«Лимит на расстрел оказался крайне недостаточным»: открыли архивы сталинского террора

Выставка, которая не дает забыть

В Российском государственном архиве социально-политической истории открылась выставка «Большой террор», посвященная трагической эпопее, спровоцированной кремлевскими вождями.

Нынешний 2017-й стал для нашей страны годом целой вереницы 80-летних юбилеев. Юбилеев не только со знаком «плюс», но и со знаком «минус». В 1937 году СССР прославился на весь мир уникальными трансарктическими перелетами в Америку экипажей Чкалова и Громова, беспримерным дрейфом первой дрейфующей станции «Северный полюс»... Но в том же 37-м в стране заработала на полную мощность страшная «человеческая мясорубка», получившая позднее название «Большой террор».

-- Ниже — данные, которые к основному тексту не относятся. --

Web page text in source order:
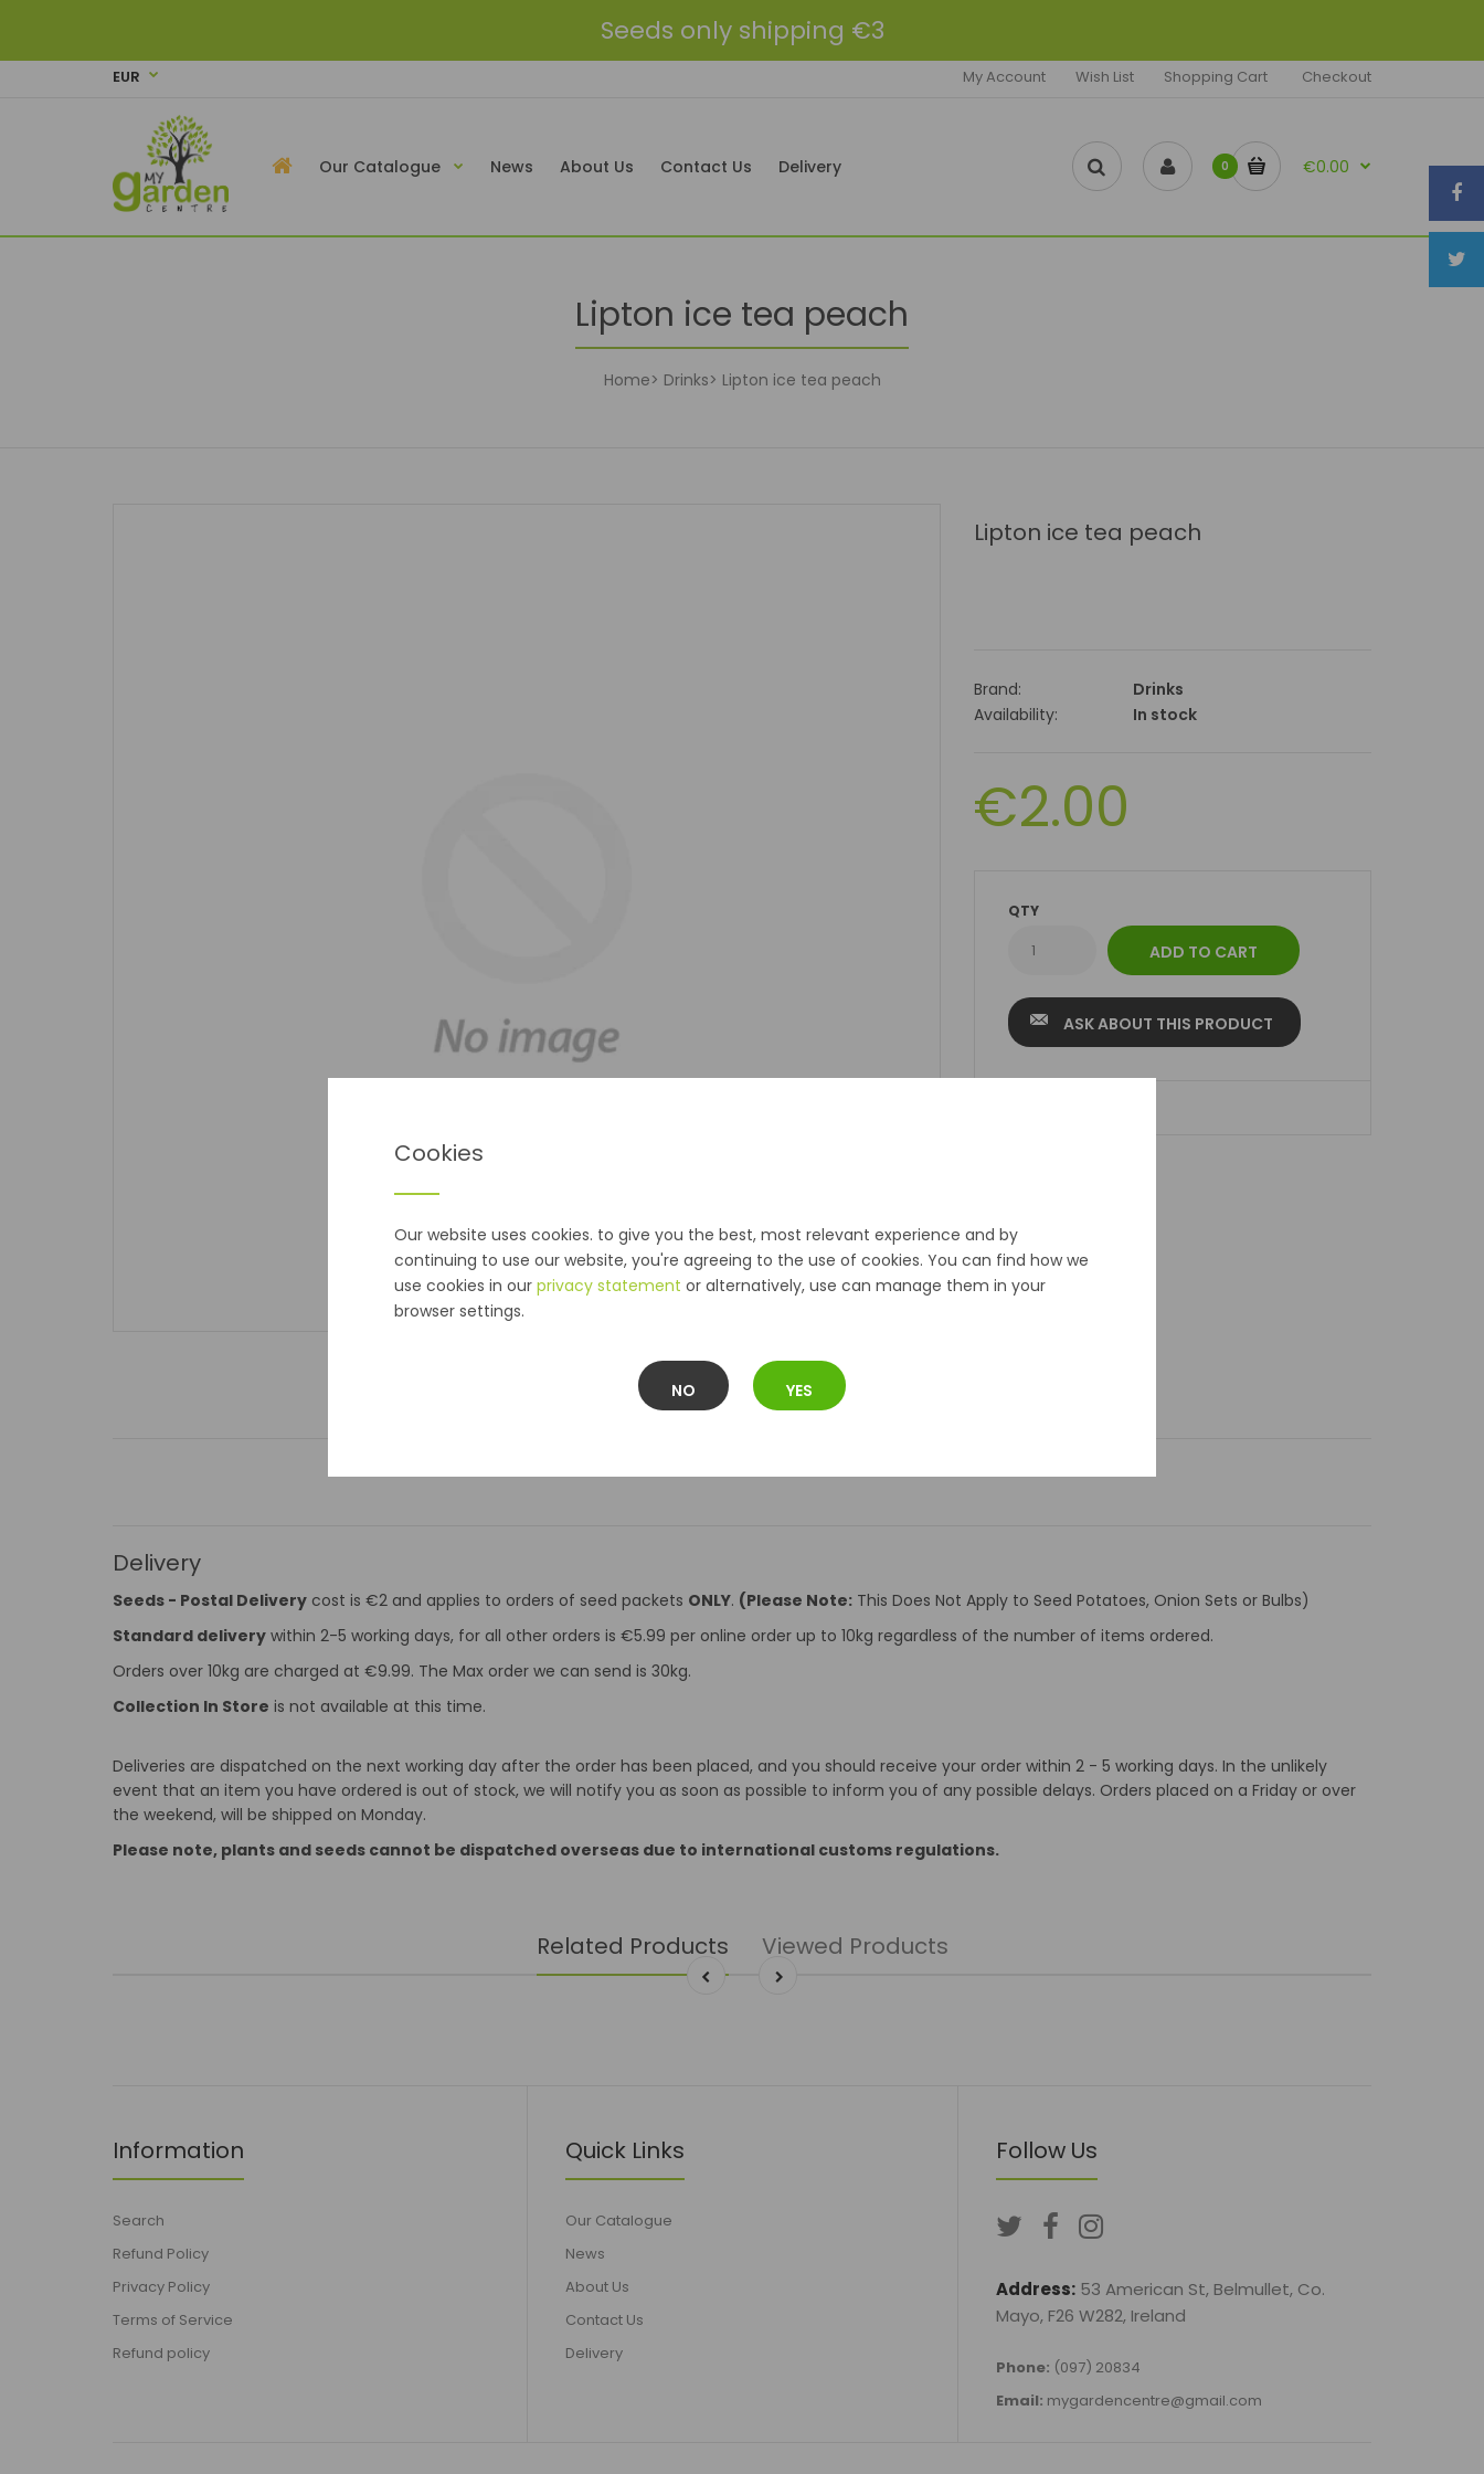
Cookies
Our website uses cookies. to give you the best, most relevant experience and by
continuing to use our website, you're agreeing to the use of cookies. You can find how we
use cookies in our privacy statement or alternatively, use can manage them in your
browser settings.
NO YES
Seeds only shipping €3
My Account Wish List Shopping Cart Checkout
EUR
Our Catalogue News About Us Contact Us Delivery 0 €0.00
Lipton ice tea peach
Home Drinks Lipton ice tea peach
Lipton ice tea peach
Brand:
Drinks
Availability:
In stock
€2.00
QTY
ASK ABOUT THIS PRODUCT
Description Reviews
Delivery
Seeds - Postal Delivery cost is €2 and applies to orders of seed packets ONLY. (Please Note: This Does Not Apply to Seed Potatoes, Onion Sets or Bulbs)
Standard delivery within 2-5 working days, for all other orders is €5.99 per online order up to 10kg regardless of the number of items ordered.
Orders over 10kg are charged at €9.99. The Max order we can send is 30kg.
Collection In Store is not available at this time.
Deliveries are dispatched on the next working day after the order has been placed, and you should receive your order within 2 - 5 working days. In the unlikely
event that an item you have ordered is out of stock, we will notify you as soon as possible to inform you of any possible delays. Orders placed on a Friday or over
the weekend, will be shipped on Monday.
Please note, plants and seeds cannot be dispatched overseas due to international customs regulations.
Related Products Viewed Products
Information
Search
Refund Policy
Privacy Policy
Terms of Service
Refund policy
Quick Links
Our Catalogue
News
About Us
Contact Us
Delivery
Follow Us
Address: 53 American St, Belmullet, Co.
Mayo, F26 W282, Ireland
Phone: (097) 20834
Email: mygardencentre@gmail.com
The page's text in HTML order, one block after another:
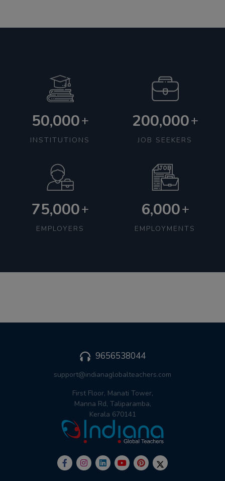
50,000+
INSTITUTIONS
200,000+
JOB SEEKERS
75,000+
EMPLOYERS
6,000+
EMPLOYMENTS
9656538044
support@indianaglobalteachers.com
First Floor, Manati Tower,
Manna Rd, Taliparamba,
Kerala 670141
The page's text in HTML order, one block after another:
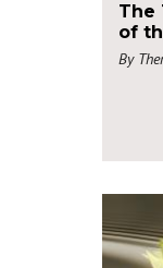
The
of
By
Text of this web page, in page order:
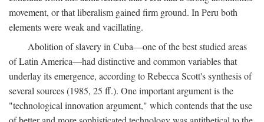
movement, or that liberalism gained firm ground. In Peru both
elements were weak and vacillating.
Abolition of slavery in Cuba—one of the best studied areas
of Latin America—had distinctive and common variables that
underlay its emergence, according to Rebecca Scott's synthesis of
several sources (1985, 25 ff.). One important argument is the
"technological innovation argument," which contends that the use
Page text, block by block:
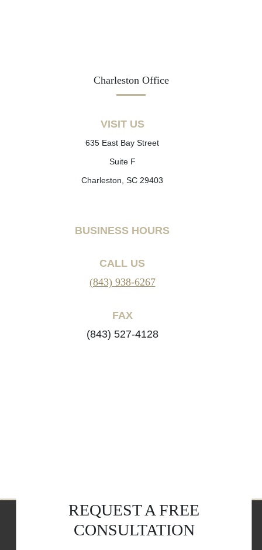
Charleston Office
VISIT US
635 East Bay Street
Suite F
Charleston, SC 29403
BUSINESS HOURS
CALL US
(843) 938-6267
FAX
(843) 527-4128
REQUEST A FREE
CONSULTATION
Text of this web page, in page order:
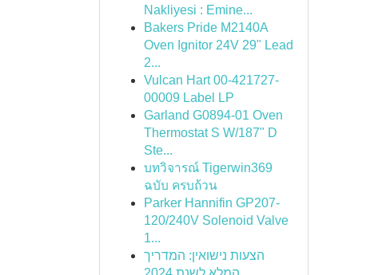
Nakliyesi : Emine...
Bakers Pride M2140A
Oven Ignitor 24V 29" Lead
2...
Vulcan Hart 00-421727-
00009 Label LP
Garland G0894-01 Oven
Thermostat S W/187" D
Ste...
บทวิจารณ์ Tigerwin369
ฉบับ ครบถ้วน
Parker Hannifin GP207-
120/240V Solenoid Valve
1...
הצעות נישואין: המדריך
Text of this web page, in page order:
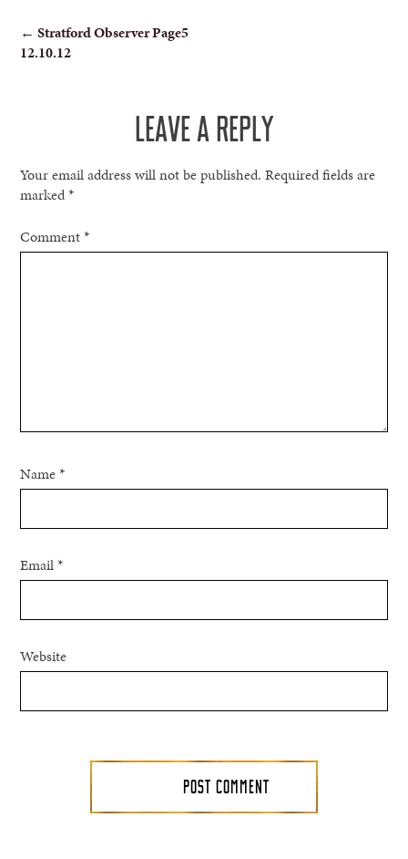
POST
NAVIGATION
← Stratford Observer Page5
12.10.12
LEAVE A REPLY
Your email address will not be published. Required fields are
marked*
Comment*
Name*
Email*
Website
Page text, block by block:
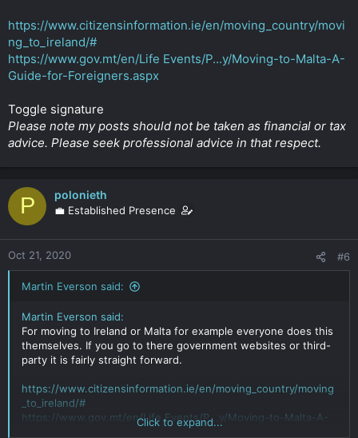
https://www.citizensinformation.ie/en/moving_country/movi
ng_to_ireland/#
https://www.gov.mt/en/Life Events/P...y/Moving-to-Malta-A-
Guide-for-Foreigners.aspx
Toggle signature
Please note my posts should not be taken as financial or tax
advice. Please seek professional advice in that respect.
P polonieth
💼 Established Presence
Oct 21, 2020 #6
Martin Everson said:
Martin Everson said:
For moving to Ireland or Malta for example everyone does this
themselves. If you go to there government websites or third-
party it is fairly straight forward.
https://www.citizensinformation.ie/en/moving_country/moving
_to_ireland/#
https://www.gov.mt/en/Life Events/P...y/Moving-to-Malta-A-
Click to expand...
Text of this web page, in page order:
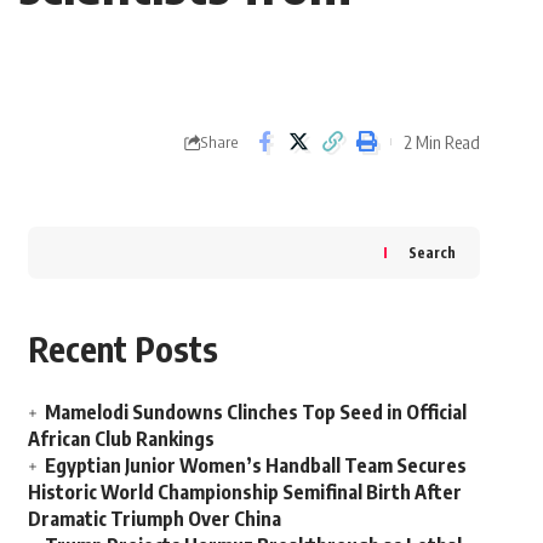
Share 2 Min Read
Search
Recent Posts
Mamelodi Sundowns Clinches Top Seed in Official
African Club Rankings
Egyptian Junior Women’s Handball Team Secures
Historic World Championship Semifinal Birth After
Dramatic Triumph Over China

Выставка, которая не дает забыть
фото: соцсети

Как поясняют организаторы выставки, она посвящена мрачным событиям второй половины 1930-х. Именно на эти годы пришелся пик политических репрессий, образно названных эпохой «Большого террора», – один из наиболее трагичных периодов отечественной истории ХХ века.

«Органы» совместно с партийным руководством провели серию специально спланированных и согласованных репрессивных операций против «врагов народа», а также представителей некоторых «провинившихся» национальностей. Приговоры выносились так называемыми «тройками» – специально созданными внесудебными органами, состоявшими из местных руководителей – начальника управления НКВД, прокурора и секретаря парторганизации.

По данным исследователей, жертвами «Большого террора» стали более миллиона человек, и них около 500 тысяч были приговорены к расстрелу.

В экспозиции представлены документальные материалы из фондов РГАСПИ, – документы, хранившиеся прежде в секретных фондах, относящихся к работе органов советского политического руководства. Они позволяют посетителям выставки в полной мере представить механизмы принятия решений о проведении репрессий, показывают, каким образом эти репрессии инициировались и проводились, оценить масштабы работы тогдашней «репрессивной машины», степень вовлеченности в нее руководства страны и лично И. В. Сталина.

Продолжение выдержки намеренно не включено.